A Shell and tube condenser is a common type of refrigeration system. Its structure and heat transfer coefficient make it a versatile heating and cooling component. Learn about the structure and application of this device in this article. In this article, you will learn about the basic functions of a shell and tube condenser. The benefits of a shell and tube condenser are discussed. If you are unfamiliar with this system, read this article to learn about its advantages.
Fluid flow in a shell and tube condenser
A shell and tube condenser consists of a heat exchanger containing tubes. The tubes are installed in the shell, which is cylindrical in shape. A tube bundle is made up of tubes, baffles, tie rods, and other elements. A TEMA Standard covers tube exchangers. A fixed header is also used in the shell. This unit can be divided into two types: the U-Tube and the Fixed Tubesheet types.

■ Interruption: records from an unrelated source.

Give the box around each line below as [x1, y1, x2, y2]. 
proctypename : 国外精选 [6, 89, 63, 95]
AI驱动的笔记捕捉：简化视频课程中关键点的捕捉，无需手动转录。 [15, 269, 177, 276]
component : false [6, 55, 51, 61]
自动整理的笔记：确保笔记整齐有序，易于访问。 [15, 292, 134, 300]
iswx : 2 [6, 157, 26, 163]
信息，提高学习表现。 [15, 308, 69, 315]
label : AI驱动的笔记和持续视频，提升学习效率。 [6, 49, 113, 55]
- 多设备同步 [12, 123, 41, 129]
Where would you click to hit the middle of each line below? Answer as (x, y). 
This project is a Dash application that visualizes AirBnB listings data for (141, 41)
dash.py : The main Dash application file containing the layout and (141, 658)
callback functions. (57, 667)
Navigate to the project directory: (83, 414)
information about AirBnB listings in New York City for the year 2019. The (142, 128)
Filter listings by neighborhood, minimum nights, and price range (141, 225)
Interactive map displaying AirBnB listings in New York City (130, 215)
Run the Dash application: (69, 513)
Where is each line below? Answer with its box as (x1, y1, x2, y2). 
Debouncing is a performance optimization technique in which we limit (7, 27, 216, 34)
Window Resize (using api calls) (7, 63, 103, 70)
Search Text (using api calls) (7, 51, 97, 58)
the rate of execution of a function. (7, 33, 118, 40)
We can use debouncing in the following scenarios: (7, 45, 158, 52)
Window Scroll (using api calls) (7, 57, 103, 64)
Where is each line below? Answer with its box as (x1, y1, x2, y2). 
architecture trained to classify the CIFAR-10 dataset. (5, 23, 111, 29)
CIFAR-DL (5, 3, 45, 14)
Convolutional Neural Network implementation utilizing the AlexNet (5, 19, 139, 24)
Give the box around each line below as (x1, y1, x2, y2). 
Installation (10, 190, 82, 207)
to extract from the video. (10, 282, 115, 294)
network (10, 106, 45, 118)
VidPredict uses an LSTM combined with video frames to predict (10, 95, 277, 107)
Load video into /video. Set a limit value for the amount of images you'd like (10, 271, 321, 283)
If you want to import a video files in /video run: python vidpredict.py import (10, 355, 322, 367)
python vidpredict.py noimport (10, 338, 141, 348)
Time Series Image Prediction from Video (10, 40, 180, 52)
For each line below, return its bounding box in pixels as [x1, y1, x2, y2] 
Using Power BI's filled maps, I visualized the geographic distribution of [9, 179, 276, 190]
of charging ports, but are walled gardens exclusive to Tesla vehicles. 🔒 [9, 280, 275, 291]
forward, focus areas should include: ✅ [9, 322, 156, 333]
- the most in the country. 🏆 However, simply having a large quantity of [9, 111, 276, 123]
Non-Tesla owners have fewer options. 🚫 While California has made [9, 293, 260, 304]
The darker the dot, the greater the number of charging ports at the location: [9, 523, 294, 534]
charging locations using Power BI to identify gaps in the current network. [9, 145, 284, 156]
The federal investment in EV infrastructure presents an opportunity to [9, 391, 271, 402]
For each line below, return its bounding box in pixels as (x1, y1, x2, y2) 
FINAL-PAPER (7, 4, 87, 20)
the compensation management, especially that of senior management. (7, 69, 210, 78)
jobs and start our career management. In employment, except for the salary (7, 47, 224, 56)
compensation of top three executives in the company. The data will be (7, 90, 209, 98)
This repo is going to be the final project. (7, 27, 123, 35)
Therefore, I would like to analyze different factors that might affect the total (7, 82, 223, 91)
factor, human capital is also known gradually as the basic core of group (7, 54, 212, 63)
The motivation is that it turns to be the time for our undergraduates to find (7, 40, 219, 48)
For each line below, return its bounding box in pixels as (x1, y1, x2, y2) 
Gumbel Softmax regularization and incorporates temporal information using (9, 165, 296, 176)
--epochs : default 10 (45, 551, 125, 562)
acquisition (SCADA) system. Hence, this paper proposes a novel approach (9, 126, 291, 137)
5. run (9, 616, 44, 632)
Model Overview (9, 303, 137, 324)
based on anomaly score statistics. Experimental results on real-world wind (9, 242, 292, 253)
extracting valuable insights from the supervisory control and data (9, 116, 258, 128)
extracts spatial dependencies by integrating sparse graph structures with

A shell and tube condenser works by transferring heat by passing one fluid through a cold one without mixing them. One fluid flows through the inlet nozzle, while the other flows through the shell's outer tubes. The exposed surface area and number of thermally conductive metal tubes determine the amount of heat transfer. Fluid flow in a Shell and tube condenser can be either crossflow or parallel.
Structure of a shell and tube condenser
The structure of a shell and tube condensers consists of tubes and a sheet of metal called a tubesheet. The tubes are held in place by the tubesheet, which is either welded or expanded to take the tubes. The sheet prevents fluid from mixing on the shell side of the condenser and is typically made of one round plate with holes drilled in it. The tubesheet is then fastened to a bolt circle.
The tube sheet must be thermally conductive to effectively transfer heat from the hot to cold side of the device. The material of the tubes must be compatible with the fluids in the shell and the tube side to minimize deterioration. It is best to select a material with a high thermal conductivity, which allows the tubes to expand without distorting. This ensures optimum performance. But when it comes to the actual structure, shell and tube condensers are not as efficient as their counterparts.
Heat transfer coefficient of a shell and tube condenser
The heat transfer coefficient of a shell and tube condec nser depends on several factors, including the diameter of the outer tube, the flow regime, and the helix angle. The shell-side heat transfer coefficient is proportional to the ratio of the outer tube diameter to the total pressure drop. The shell-side heat transfer coefficient is higher than the air-side value for noncontinuous and continuous baffles.
The overall heat transfer coefficient is calculated by taking into account the flow rates at the inlet and outlet of the tubes. The ratio of the hot side to the cold side influences the convective heat transfer, and the higher the rate of the hot fluid inlet, the higher the Uo value. The highest Uo value of the test was 1466 W/m2/K at 2.16 l/min and 70 degC, which was 15.6% higher than the lowest Uo value of 40 degC.
Applications of a shell and tube condenser
A shell and tube condenser is a type of heat exchanger that has multiple components. The tubes, called tubes, are inserted into holes in the shell and are connected to one another through tubesheets. The tube sheet is made of a metal plate and is generally round in shape. However, different sizes are available and can be shaped in various ways. The shell can be either straight or U-shaped.
Shell and tube condensers have a removable head that can be removed for cleaning. The F-type shell is the most common type. F-type shells are generally used when frequent head removal is required. The removable cover channel is welded and flanged. Performing mechanical cleaning on a tubesheet is difficult due to the presence of expansion bellows. If mechanical cleaning is required, a U-tube unit is a good choice.